И, лишь отойдя на двадцать шагов, обернулась и крикнула Серпилину:
– Смотрите, не опоздайте на комиссию!
Она была уже далеко, а Серпилин подвел Пикину к привезшей ее «эмке», которая, оказывается, ждала здесь.
За рулем «эмки» сидел немолодой мордастый человек в прорезиненном плаще и парусиновой фуражке.
«Может, тоже прихожанин, – усмехнулся Серпилин, открывая Пикиной дверцу машины. – А может, у ее брата своя „эмка“ есть, кто их теперь знает».
Пикина уже на ходу машины помахала ему через стекло, и он повернулся и пошел – опаздывать действительно не годилось.
В вестибюле около вешалки стояла Баранова. Стояла и поправляла перед зеркалом волосы.
За это время она могла успеть подняться по лестнице на второй этаж. Значит, ждала его здесь, хотела что-то сказать.

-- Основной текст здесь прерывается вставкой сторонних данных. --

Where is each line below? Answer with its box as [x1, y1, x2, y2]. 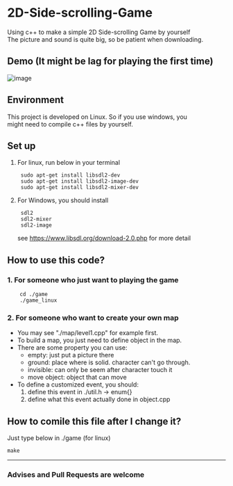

Когда он вошел, она повернулась от зеркала, быстро пошла навстречу и, остановившись перед ним, взяла его за руку, не обращая никакого внимания на стоявшую за гардеробной стойкой и смотревшую на них санитарку.
Она держала за руку Серпилина и стояла к нему так близко, что он видел сверху вниз, почти вплотную, ее поднятые на него глаза, ее чуть порозовевшие сейчас щеки, ее губы и подбородок.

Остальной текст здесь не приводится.